Stored records
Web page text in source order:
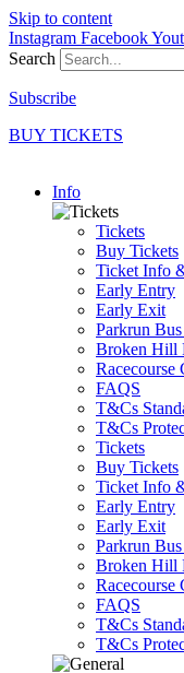
Skip to content
Instagram Facebook
Search
Subscribe
BUY TICKETS
Info
Tickets
Buy Tickets
Ticket Info
Early Entry
Early Exit
Parkrun
Broken Hill
Racecourse
FAQS
T&Cs
T&Cs
Tickets
Buy Tickets
Ticket Info
Early Entry
Early Exit
Parkrun
Broken Hill
Racecourse
FAQS
T&Cs
T&Cs

The problem:
The reply should repeat the data in full, exactly as given, and contain no pictures.

Answer space:
Web page text in source order:
Skip to content
Instagram Facebook
Search
Subscribe
BUY TICKETS
Info
Tickets
Buy Tickets
Ticket Info
Early Entry
Early Exit
Parkrun
Broken Hill
Racecourse
FAQS
T&Cs
T&Cs
Tickets
Buy Tickets
Ticket Info
Early Entry
Early Exit
Parkrun
Broken Hill
Racecourse
FAQS
T&Cs
T&Cs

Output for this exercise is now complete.